彼時,已經十一點,畢然準備洗了澡去睡覺,手機震了一下。

她便放下睡衣,拿起手機看了眼微信,重新盤腿在書桌前坐下,下巴抵在毛絨法鬥上,回覆起了消息。

薛榅:多少錢?

畢然:?

薛榅:朋友圈。

畢然以為他是問她作為雇主出多少錢,她想了一下自己的經濟情況,試探性地回覆:200元/天。

薛榅:太便宜。

畢然咬咬牙加價:300,不能再多了!

三秒後——

薛榅向你轉賬600元。

薛榅:雇兩天。

畢然:?

薛榅:我有個朋友。

畢然心虛地發了條語音:“你這個朋友不會是你自己吧?”

空蕩蕩的客廳裏只開了盞壁燈。橘黃色的燈光投射在水晶吊燈上,如繁星點點,朦朧搖曳,她的聲音縈繞在空蕩蕩的房間裏。

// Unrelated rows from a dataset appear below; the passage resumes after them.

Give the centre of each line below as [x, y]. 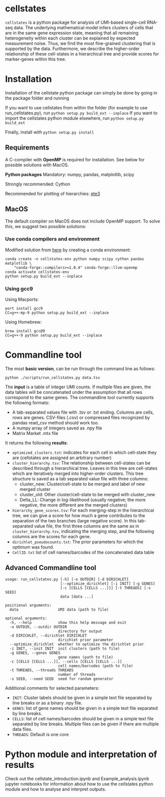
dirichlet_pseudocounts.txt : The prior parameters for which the [78, 542]
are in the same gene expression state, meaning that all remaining [72, 33]
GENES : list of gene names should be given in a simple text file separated [85, 708]
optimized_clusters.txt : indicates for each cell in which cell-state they [84, 453]
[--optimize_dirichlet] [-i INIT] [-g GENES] [107, 584]
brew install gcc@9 [25, 331]
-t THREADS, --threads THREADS [42, 670]
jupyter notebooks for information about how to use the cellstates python [79, 784]
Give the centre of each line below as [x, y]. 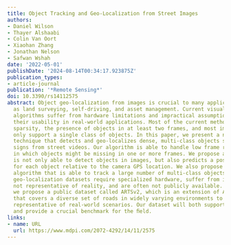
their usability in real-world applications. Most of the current [110, 122]
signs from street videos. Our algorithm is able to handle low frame [117, 148]
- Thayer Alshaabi [33, 33]
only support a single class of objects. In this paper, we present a [117, 135]
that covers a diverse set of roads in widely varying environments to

像是一艘漂泊的船,突然看見了江中漁火,來時有數,去時有路。

薛榅勾了勾唇,反問:“你這個朋友是你自己?”

他的聲音慵懶至極,又帶有點點笑意。像是遍布空曠之間,突然升起的裊裊炊煙,叫人分不清虛幻還是現實。

畢然此地無銀,“我這麽有魅力,我需要雇假的?我跟你說只要我勾勾小手指,那保準有成群結隊的小夥子上趕著當我男朋友。這種好事還能輪得到你朋友?”

想了想,她又道:“我朋友漲價了,一天600!”

薛榅:坐地起價?

畢然又發了條語音給他:“告訴你朋友,剛才那是買方市場,現在是賣方市場了。他想雇我朋友,就得這個價。”

薛榅回了兩個字:有理。

然後,又給她轉了600元。

畢然:這麽快?不要問問你朋友麽?

薛榅輕笑了一聲:“小錢而已。”

畢然回條語音,“我朋友說了,就喜歡和你朋友這種爽快的朋友交朋友。周六,你朋友陪我朋友回家,周日、周一或者日子再議吧,我朋友陪你朋友回家。”

薛榅發了個“嗯”字,把手機丟在一邊。雙腿交疊在沙發上躺下,雙手交疊墊在頭下面,合眼淺眠。

畢然等了半天,沒見他再回,便抱著衣服洗澡去了。

洗完澡,又看了眼手機,他仍舊沒再發消息來。

於是,她給手機插上電源,連打了兩個哈欠,漸漸進入了夢鄉。

隔天,迎來了今年的第一場寒潮。

畢然如約去市場總監辦公室背產品,五個產品,雖然不是特別流暢,但是從薛榅辦公室出去的時候,有得到他的誇獎,“有進步。”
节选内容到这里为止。